Make sure your author info is available. Set up your Amazon Author’s Page. Set up your Smashwords profile. If you get reviews complaining about typos – proofread and re-publish. Never believe that because someone else did a thing, you can copy what they did and it will work for you…it’s not going to. Each book, and each author, is unique in some way, and requires an individual approach.

Product, product, product. If you have words sitting around out of print, or languishing for years without publication, I suggest you dust them off and get them out there. A body of work in eBook format can generate steady sales much more quickly and reliably than one, or two eBooks. One thing is certain – a story or novel on your hard drive for ten years unread made you no money at all.

The bottom line is – you don’t need a guru. You need hard work, patience, attention to detail, and the same bit of luck you always needed to succeed. It’s easier to get IN the door of digital publishing, but the doors are open very wide. In the old days readers clamored at the publishing door for more to read. Now those doors are big and revolving, and the readers disperse in all directions as they pass through. Latching onto them and drawing them to your work is a whole new ballgame. Pay attention, learn from what you see, don’t let ANYONE tell you the best way to do a thing is”blah blah” unless they can show that “blah blah” has worked for a lot of people over time. And just SAYING that it has worked isn’t enough. Show me stats on how that new expensive cover built sales. Show me, in other words, the money. And don’t do it by showing me someone already successful.
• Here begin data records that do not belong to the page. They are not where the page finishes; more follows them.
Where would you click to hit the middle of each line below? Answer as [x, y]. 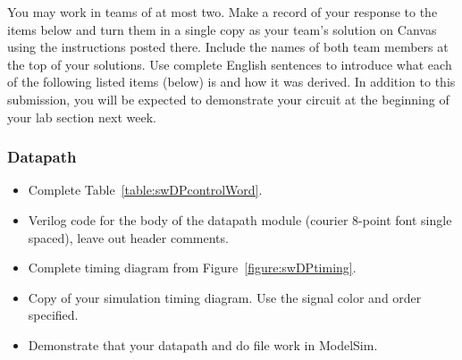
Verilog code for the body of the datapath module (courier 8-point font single [240, 219]
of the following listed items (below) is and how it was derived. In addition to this [231, 82]
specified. [53, 315]
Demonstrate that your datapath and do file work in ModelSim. [203, 344]
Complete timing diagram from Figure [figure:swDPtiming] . [192, 268]
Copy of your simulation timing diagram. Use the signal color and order [225, 297]
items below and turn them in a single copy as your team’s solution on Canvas [222, 29]
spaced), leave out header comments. [128, 237]
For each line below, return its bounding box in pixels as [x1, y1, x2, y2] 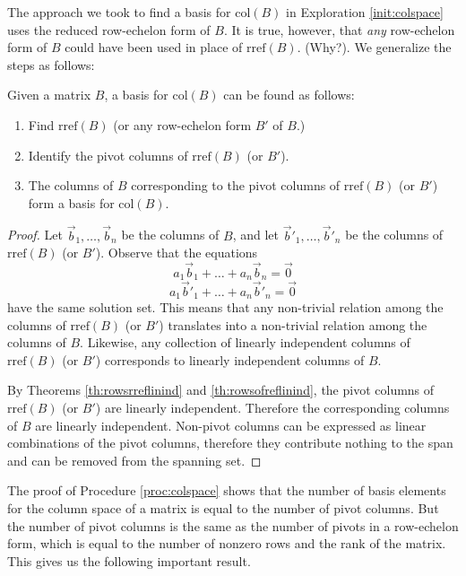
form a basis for [28, 193, 115, 212]
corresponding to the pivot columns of [131, 176, 341, 195]
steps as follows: [7, 55, 95, 74]
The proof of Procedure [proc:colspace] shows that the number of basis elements [7, 481, 446, 500]
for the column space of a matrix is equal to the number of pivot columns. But [7, 499, 439, 518]
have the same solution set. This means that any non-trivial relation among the [7, 298, 444, 317]
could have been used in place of [65, 38, 243, 57]
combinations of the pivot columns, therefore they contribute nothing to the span [7, 433, 453, 452]
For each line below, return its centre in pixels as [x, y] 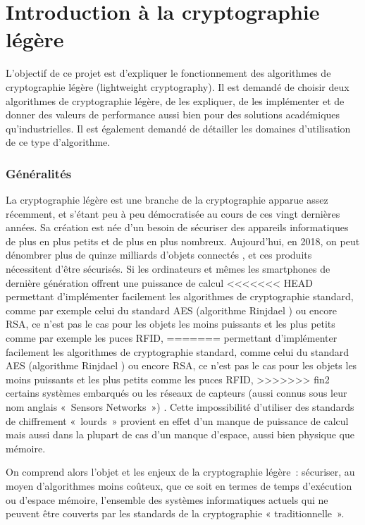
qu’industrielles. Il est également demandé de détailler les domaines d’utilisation [178, 128]
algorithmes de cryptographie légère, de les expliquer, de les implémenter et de [175, 100]
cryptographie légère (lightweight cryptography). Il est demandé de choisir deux [178, 86]
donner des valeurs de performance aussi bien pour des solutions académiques [173, 115]
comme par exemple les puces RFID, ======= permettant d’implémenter [172, 338]
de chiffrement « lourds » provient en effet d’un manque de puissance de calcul [177, 420]
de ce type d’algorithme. [58, 142]
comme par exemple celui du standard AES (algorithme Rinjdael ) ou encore [172, 310]
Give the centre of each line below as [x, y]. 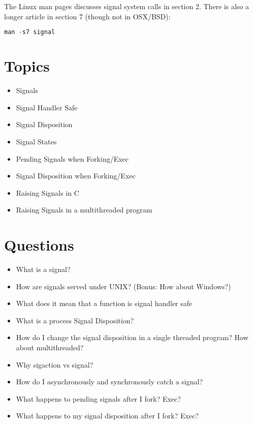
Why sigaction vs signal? [55, 364]
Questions [39, 245]
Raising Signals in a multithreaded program [84, 210]
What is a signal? [43, 269]
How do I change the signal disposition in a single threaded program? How [132, 337]
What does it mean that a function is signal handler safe [104, 303]
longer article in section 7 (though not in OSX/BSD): [87, 16]
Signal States [36, 141]

Also, don’t listen to tales of inflated sales. You can go to Novelrank.com and put in the AISN of any book there and track it. If it’s already being tracked, you just log in and add it to those you are tracking. This way, when someone claims a thousand sales, you can check, and if you see a title upcoming you want to keep an eye on to see if something someone did worked for promotion – you have some (albeit imperfect) stats. I’ve seen some eye-opening whoppers told on the net about huge sales that I observed personally through Novel Rank to be much smaller. Keep in mind that Novel Rank is not perfect, and that it only tracks from the moment you START tracking, so any sales prior to that you can’t see. Hype is what it is.

I am happy to offer advice if asked, but that’s all it is. I don’t know how to make your book sell better for CERTAIN – I only know what is working at Crossroad Press. We’ve grown in leaps and bounds, sales are up (best month ever happening now).

One last thing…Kindle Nation Daily sponsorship. While this is not a guaranteed success – I have found that if you listen to them – go in with a good cover price, a decent cover, at least a couple of good reviews on your book already (and not fluffy, gushing ones either – real reviews) – you can generate a good number of sales that last over several days…

We have sponsored several books there, and at least three of them did very, very well. I would recommend their service to anyone.